### Your task
For the entries that appear below, write out the exact text and omit the pictures.

### Input for this task
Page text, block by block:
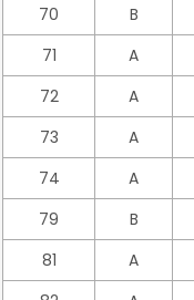
70
B
71
A
72
A
73
A
74
A
79
B
81
A
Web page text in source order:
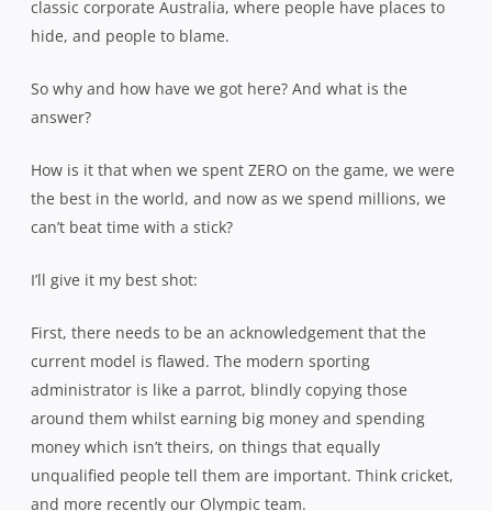
classic corporate Australia, where people have places to
hide, and people to blame.
So why and how have we got here? And what is the
answer?
How is it that when we spent ZERO on the game, we were
the best in the world, and now as we spend millions, we
can’t beat time with a stick?
I’ll give it my best shot:
First, there needs to be an acknowledgement that the
current model is flawed. The modern sporting
administrator is like a parrot, blindly copying those
around them whilst earning big money and spending
money which isn’t theirs, on things that equally
unqualified people tell them are important. Think cricket,
and more recently our Olympic team.
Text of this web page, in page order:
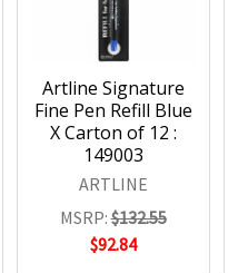
Artline Signature
Fine Pen Refill Blue
X Carton of 12 :
149003
ARTLINE
MSRP:$132.55
$92.84
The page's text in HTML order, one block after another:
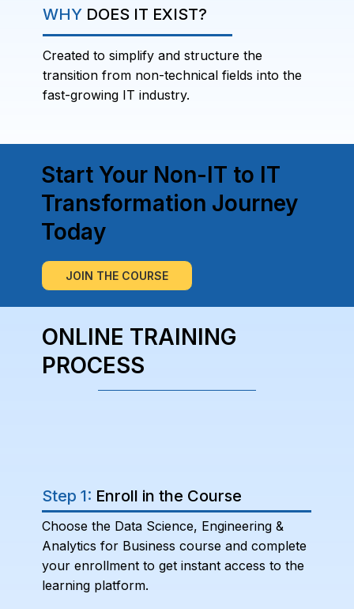
WHYDOES IT EXIST?
Created to simplify and structure the
transition from non-technical fields into the
fast-growing IT industry.
Start Your Non-IT to IT
Transformation Journey
Today
JOIN THE COURSE
ONLINE TRAINING
PROCESS
Step 1: Enroll in the Course
Choose the Data Science, Engineering &
Analytics for Business course and complete
your enrollment to get instant access to the
learning platform.
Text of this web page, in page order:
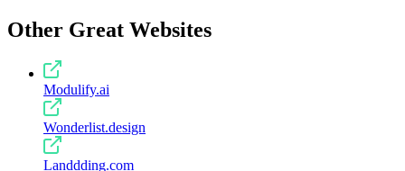
Other Great Websites
Modulify.ai
Wonderlist.design
Landdding.com
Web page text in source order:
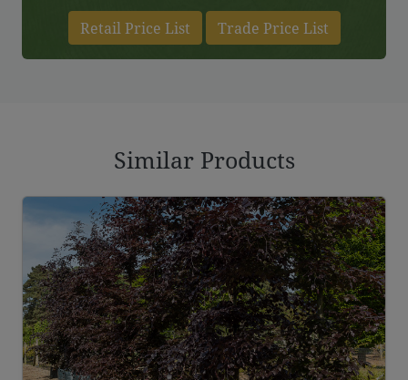
Retail Price List Trade Price List
Similar Products
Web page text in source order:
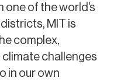
of the world’s
MIT is
complex,
challenges
in our own
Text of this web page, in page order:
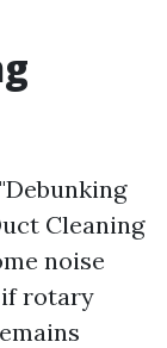
Cleaning
noise
rotary
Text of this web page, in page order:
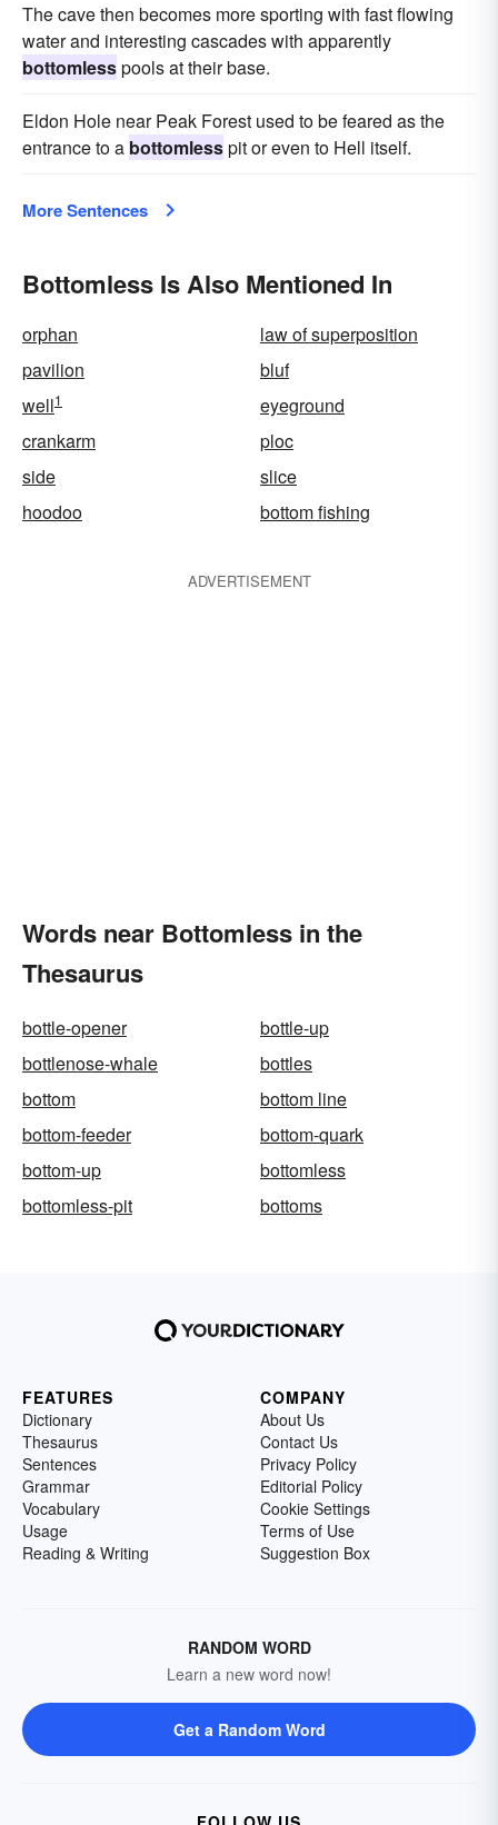
The cave then becomes more sporting with fast flowing
water and interesting cascades with apparently
bottomlesspools at their base.
Eldon Hole near Peak Forest used to be feared as the
entrance to a bottomlesspit or even to Hell itself.
More Sentences
Bottomless Is Also Mentioned In
orphan
law of superposition
pavilion
bluf
well1
eyeground
crankarm
ploc
side
slice
hoodoo
bottom fishing
ADVERTISEMENT
Words near Bottomless in the
Thesaurus
bottle-opener
bottle-up
bottlenose-whale
bottles
bottom
bottom line
bottom-feeder
bottom-quark
bottom-up
bottomless
bottomless-pit
bottoms
FEATURES
Dictionary
Thesaurus
Sentences
Grammar
Vocabulary
Usage
Reading & Writing
COMPANY
About Us
Contact Us
Privacy Policy
Editorial Policy
Cookie Settings
Terms of Use
Suggestion Box
RANDOM WORD
Learn a new word now!
Get a Random Word
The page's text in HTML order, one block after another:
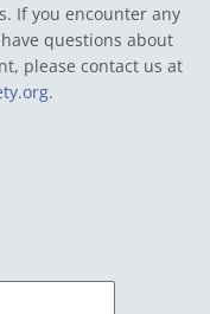
If you encounter any
questions about
please contact us at
.
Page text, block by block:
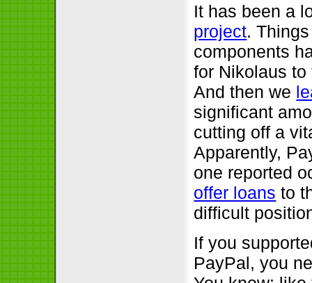
It has been a
project.
components
for Nikolaus
And then we
significant
cutting off a
Apparently,
one reported
offer loans to
difficult
If you
PayPal, you
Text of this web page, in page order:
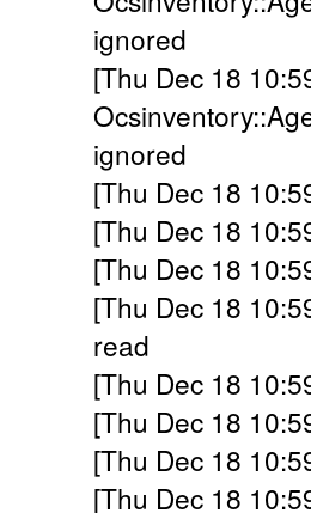
ignored
[Thu Dec 18
ignored
[Thu Dec 18
[Thu Dec 18
[Thu Dec 18
[Thu Dec 18
read
[Thu Dec 18
[Thu Dec 18
[Thu Dec 18
[Thu Dec 18
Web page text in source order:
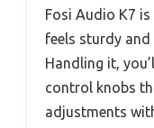
Fosi Audio K7
feels sturdy
Handling it,
control knobs
adjustments
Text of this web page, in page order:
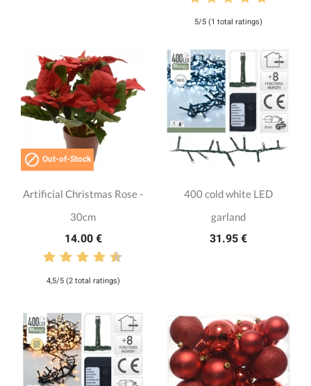
5/5 (1 total ratings)
 Out-of-Stock
Artificial Christmas Rose -
30cm
14.00 €
4,5/5 (2 total ratings)
400 cold white LED
garland
31.95 €
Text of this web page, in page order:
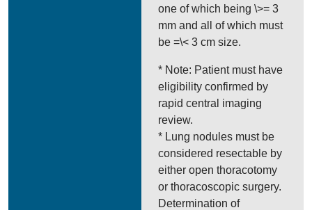
one of which being \>= 3
mm and all of which must
be =\< 3 cm size.
* Note: Patient must have
eligibility confirmed by
rapid central imaging
review.
* Lung nodules must be
considered resectable by
either open thoracotomy
or thoracoscopic surgery.
Determination of
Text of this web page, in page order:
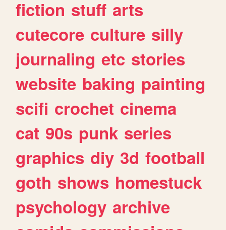
fiction stuff arts
cutecore culture silly
journaling etc stories
website baking painting
scifi crochet cinema
cat 90s punk series
graphics diy 3d football
goth shows homestuck
psychology archive
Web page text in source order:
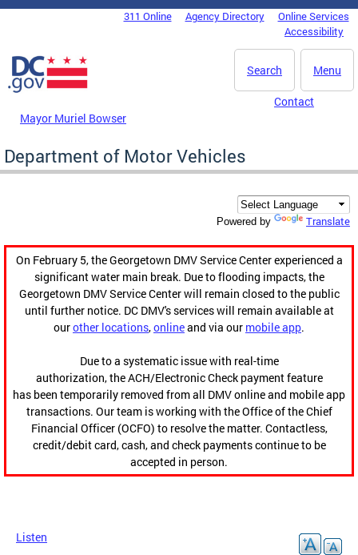
Skip to main content
DC Agency Top Menu311 Online Agency Directory
Online Services
Accessibility
Menu
Search
Mayor Muriel Bowser
Contact
Department of Motor Vehicles
Powered by Translate
On February 5, the Georgetown DMV Service Center experienced a
significant water main break. Due to flooding impacts, the
Georgetown DMV Service Center will remain closed to the public
until further notice. DC DMV's services will remain available at
ourother locations,onlineand via our mobile app.
Due to a systematic issue with real-time
authorization, the ACH/Electronic Check payment feature
has been temporarily removed from all DMV online and mobile app
transactions. Our team is working with the Office of the Chief
Financial Officer (OCFO) to resolve the matter. Contactless,
credit/debit card, cash, and check payments continue to be
accepted in person.
Listen
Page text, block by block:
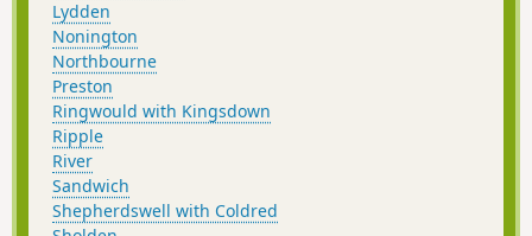
Lydden
Nonington
Northbourne
Preston
Ringwould with Kingsdown
Ripple
River
Sandwich
Shepherdswell with Coldred
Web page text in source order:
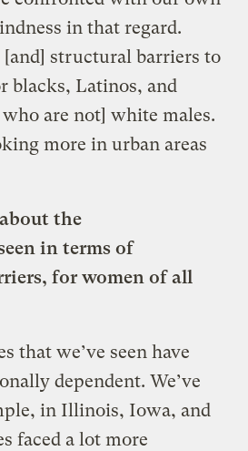
in that regard.
[and] structural barriers to
blacks, Latinos, and
are not] white males.
more in urban areas
the
in terms of
for women of all
that we’ve seen have
dependent. We’ve
in Illinois, Iowa, and
faced a lot more
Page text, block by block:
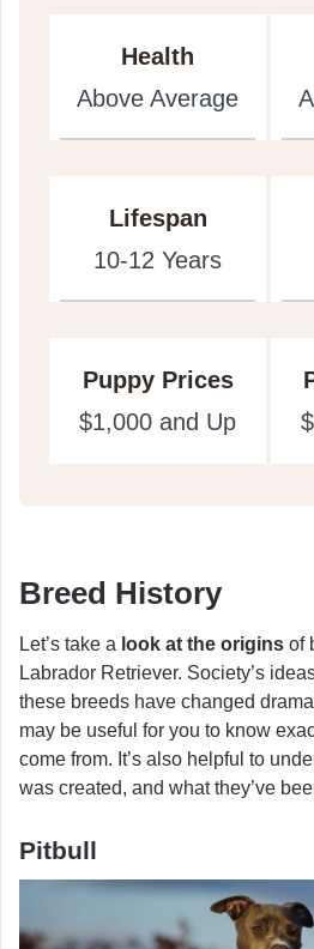
Health
Above Average
Lifespan
10-12 Years
Puppy Prices
$1,000 and Up
Breed History
Let’s take a look at the origins of
Labrador Retriever. Society’s
these breeds have changed
may be useful for you to know
come from. It’s also helpful to
was created, and what they’ve
Pitbull
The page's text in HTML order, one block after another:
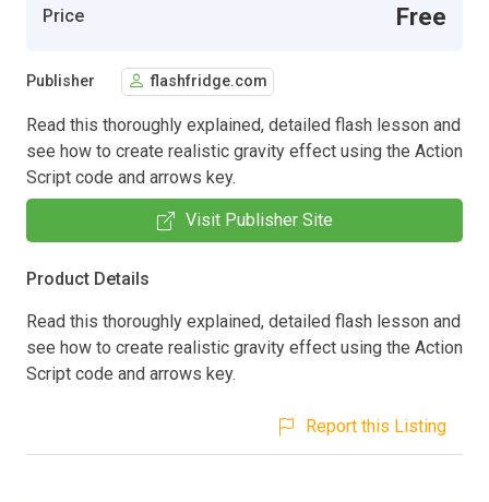
Price Free
Publisher flashfridge.com
Read this thoroughly explained, detailed flash lesson and
see how to create realistic gravity effect using the Action
Script code and arrows key.
Visit Publisher Site
Product Details
Read this thoroughly explained, detailed flash lesson and
see how to create realistic gravity effect using the Action
Script code and arrows key.
Report this Listing
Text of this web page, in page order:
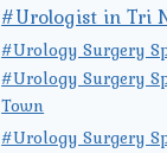
#Urologist in Tri
#Urology Surgery
#Urology Surgery
Town
#Urology Surgery
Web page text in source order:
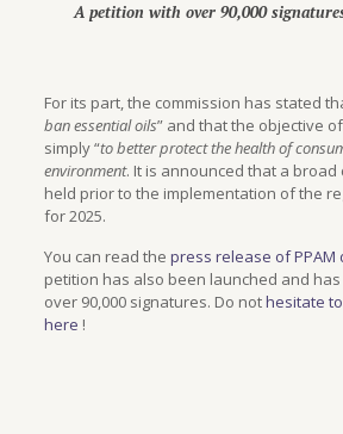
A petition with over 90,000
For its part, the commission has stated
ban essential oils” and that the objective
simply “to better protect the health of
environment. It is announced that a
held prior to the implementation of the
for 2025.
You can read the press release of PPAM
petition has also been launched and
over 90,000 signatures. Do nothesitate
here !
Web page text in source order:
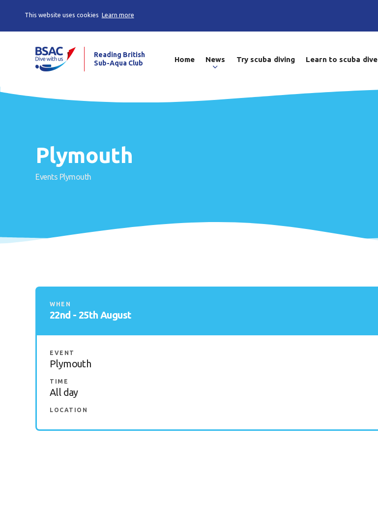
This website uses cookies Learn more
Reading British
Sub-Aqua Club
Home News Try scuba diving Learn to scuba dive
Plymouth
Events Plymouth
WHEN
22nd - 25th August
EVENT
Plymouth
TIME
All day
LOCATION
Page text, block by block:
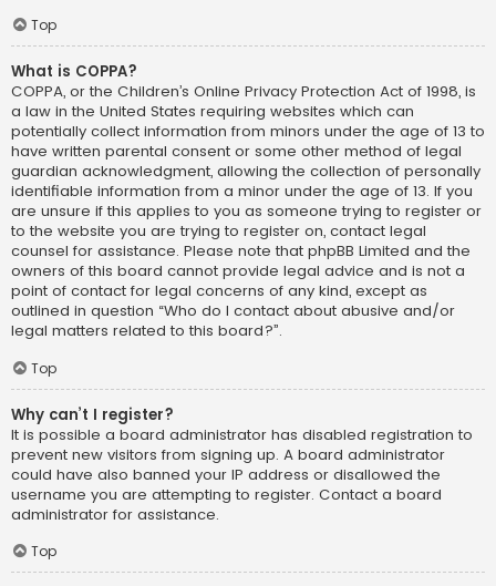
Top
What is COPPA?
COPPA, or the Children’s Online Privacy Protection Act of 1998, is
a law in the United States requiring websites which can
potentially collect information from minors under the age of 13 to
have written parental consent or some other method of legal
guardian acknowledgment, allowing the collection of personally
identifiable information from a minor under the age of 13. If you
are unsure if this applies to you as someone trying to register or
to the website you are trying to register on, contact legal
counsel for assistance. Please note that phpBB Limited and the
owners of this board cannot provide legal advice and is not a
point of contact for legal concerns of any kind, except as
outlined in question “Who do I contact about abusive and/or
legal matters related to this board?”.
Top
Why can’t I register?
It is possible a board administrator has disabled registration to
prevent new visitors from signing up. A board administrator
could have also banned your IP address or disallowed the
username you are attempting to register. Contact a board
administrator for assistance.
Top
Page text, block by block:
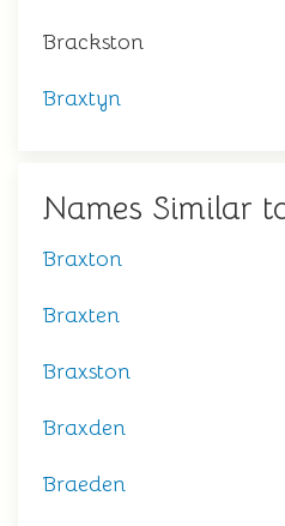
Brackston
Braxtyn
Names Similar
Braxton
Braxten
Braxston
Braxden
Braeden
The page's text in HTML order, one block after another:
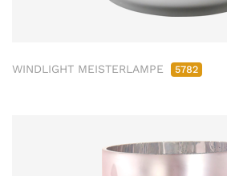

### Answer
Page text, block by block:
70
B
71
A
72
A
73
A
74
A
79
B
81
A
Web page text in source order:
classic corporate Australia, where people have places to
hide, and people to blame.
So why and how have we got here? And what is the
answer?
How is it that when we spent ZERO on the game, we were
the best in the world, and now as we spend millions, we
can’t beat time with a stick?
I’ll give it my best shot:
First, there needs to be an acknowledgement that the
current model is flawed. The modern sporting
administrator is like a parrot, blindly copying those
around them whilst earning big money and spending
money which isn’t theirs, on things that equally
unqualified people tell them are important. Think cricket,
and more recently our Olympic team.
Text of this web page, in page order:
Artline Signature
Fine Pen Refill Blue
X Carton of 12 :
149003
ARTLINE
MSRP:$132.55
$92.84
The page's text in HTML order, one block after another:
WHYDOES IT EXIST?
Created to simplify and structure the
transition from non-technical fields into the
fast-growing IT industry.
Start Your Non-IT to IT
Transformation Journey
Today
JOIN THE COURSE
ONLINE TRAINING
PROCESS
Step 1: Enroll in the Course
Choose the Data Science, Engineering &
Analytics for Business course and complete
your enrollment to get instant access to the
learning platform.
Text of this web page, in page order:
Other Great Websites
Modulify.ai
Wonderlist.design
Landdding.com
Web page text in source order:
Retail Price List Trade Price List
Similar Products
Web page text in source order:
of the world’s
MIT is
complex,
challenges
in our own
Text of this web page, in page order:
Cleaning
noise
rotary
Text of this web page, in page order:
The cave then becomes more sporting with fast flowing
water and interesting cascades with apparently
bottomlesspools at their base.
Eldon Hole near Peak Forest used to be feared as the
entrance to a bottomlesspit or even to Hell itself.
More Sentences
Bottomless Is Also Mentioned In
orphan
law of superposition
pavilion
bluf
well1
eyeground
crankarm
ploc
side
slice
hoodoo
bottom fishing
ADVERTISEMENT
Words near Bottomless in the
Thesaurus
bottle-opener
bottle-up
bottlenose-whale
bottles
bottom
bottom line
bottom-feeder
bottom-quark
bottom-up
bottomless
bottomless-pit
bottoms
FEATURES
Dictionary
Thesaurus
Sentences
Grammar
Vocabulary
Usage
Reading & Writing
COMPANY
About Us
Contact Us
Privacy Policy
Editorial Policy
Cookie Settings
Terms of Use
Suggestion Box
RANDOM WORD
Learn a new word now!
Get a Random Word
The page's text in HTML order, one block after another:
If you encounter any
questions about
please contact us at
.
Page text, block by block:
It has been a
project.
components
for Nikolaus
And then we
significant
cutting off a
Apparently,
one reported
offer loans to
difficult
If you
PayPal, you
Text of this web page, in page order:
ignored
[Thu Dec 18
ignored
[Thu Dec 18
[Thu Dec 18
[Thu Dec 18
[Thu Dec 18
read
[Thu Dec 18
[Thu Dec 18
[Thu Dec 18
[Thu Dec 18
Web page text in source order:
Fosi Audio K7
feels sturdy
Handling it,
control knobs
adjustments
Text of this web page, in page order:
5/5 (1 total ratings)
 Out-of-Stock
Artificial Christmas Rose -
30cm
14.00 €
4,5/5 (2 total ratings)
400 cold white LED
garland
31.95 €
Text of this web page, in page order:
one of which being \>= 3
mm and all of which must
be =\< 3 cm size.
* Note: Patient must have
eligibility confirmed by
rapid central imaging
review.
* Lung nodules must be
considered resectable by
either open thoracotomy
or thoracoscopic surgery.
Determination of
Text of this web page, in page order:
fiction stuff arts
cutecore culture silly
journaling etc stories
website baking painting
scifi crochet cinema
cat 90s punk series
graphics diy 3d football
goth shows homestuck
psychology archive
Web page text in source order:
Skip to main content
DC Agency Top Menu311 Online Agency Directory
Online Services
Accessibility
Menu
Search
Mayor Muriel Bowser
Contact
Department of Motor Vehicles
Powered by Translate
On February 5, the Georgetown DMV Service Center experienced a
significant water main break. Due to flooding impacts, the
Georgetown DMV Service Center will remain closed to the public
until further notice. DC DMV's services will remain available at
ourother locations,onlineand via our mobile app.
Due to a systematic issue with real-time
authorization, the ACH/Electronic Check payment feature
has been temporarily removed from all DMV online and mobile app
transactions. Our team is working with the Office of the Chief
Financial Officer (OCFO) to resolve the matter. Contactless,
credit/debit card, cash, and check payments continue to be
accepted in person.
Listen
Page text, block by block:
Lydden
Nonington
Northbourne
Preston
Ringwould with Kingsdown
Ripple
River
Sandwich
Shepherdswell with Coldred
Web page text in source order:
in that regard.
[and] structural barriers to
blacks, Latinos, and
are not] white males.
more in urban areas
the
in terms of
for women of all
that we’ve seen have
dependent. We’ve
in Illinois, Iowa, and
faced a lot more
Page text, block by block:
Health
Above Average
Lifespan
10-12 Years
Puppy Prices
$1,000 and Up
Breed History
Let’s take a look at the origins of
Labrador Retriever. Society’s
these breeds have changed
may be useful for you to know
come from. It’s also helpful to
was created, and what they’ve
Pitbull
The page's text in HTML order, one block after another:
Price Free
Publisher flashfridge.com
Read this thoroughly explained, detailed flash lesson and
see how to create realistic gravity effect using the Action
Script code and arrows key.
Visit Publisher Site
Product Details
Read this thoroughly explained, detailed flash lesson and
see how to create realistic gravity effect using the Action
Script code and arrows key.
Report this Listing
Text of this web page, in page order:
#Urologist in Tri
#Urology Surgery
#Urology Surgery
Town
#Urology Surgery
Web page text in source order:
A petition with over 90,000
For its part, the commission has stated
ban essential oils” and that the objective
simply “to better protect the health of
environment. It is announced that a
held prior to the implementation of the
for 2025.
You can read the press release of PPAM
petition has also been launched and
over 90,000 signatures. Do nothesitate
here !
Web page text in source order:
This website uses cookies Learn more
Reading British
Sub-Aqua Club
Home News Try scuba diving Learn to scuba dive
Plymouth
Events Plymouth
WHEN
22nd - 25th August
EVENT
Plymouth
TIME
All day
LOCATION
Page text, block by block:
Top
What is COPPA?
COPPA, or the Children’s Online Privacy Protection Act of 1998, is
a law in the United States requiring websites which can
potentially collect information from minors under the age of 13 to
have written parental consent or some other method of legal
guardian acknowledgment, allowing the collection of personally
identifiable information from a minor under the age of 13. If you
are unsure if this applies to you as someone trying to register or
to the website you are trying to register on, contact legal
counsel for assistance. Please note that phpBB Limited and the
owners of this board cannot provide legal advice and is not a
point of contact for legal concerns of any kind, except as
outlined in question “Who do I contact about abusive and/or
legal matters related to this board?”.
Top
Why can’t I register?
It is possible a board administrator has disabled registration to
prevent new visitors from signing up. A board administrator
could have also banned your IP address or disallowed the
username you are attempting to register. Contact a board
administrator for assistance.
Top
Page text, block by block:
Brackston
Braxtyn
Names Similar
Braxton
Braxten
Braxston
Braxden
Braeden
The page's text in HTML order, one block after another:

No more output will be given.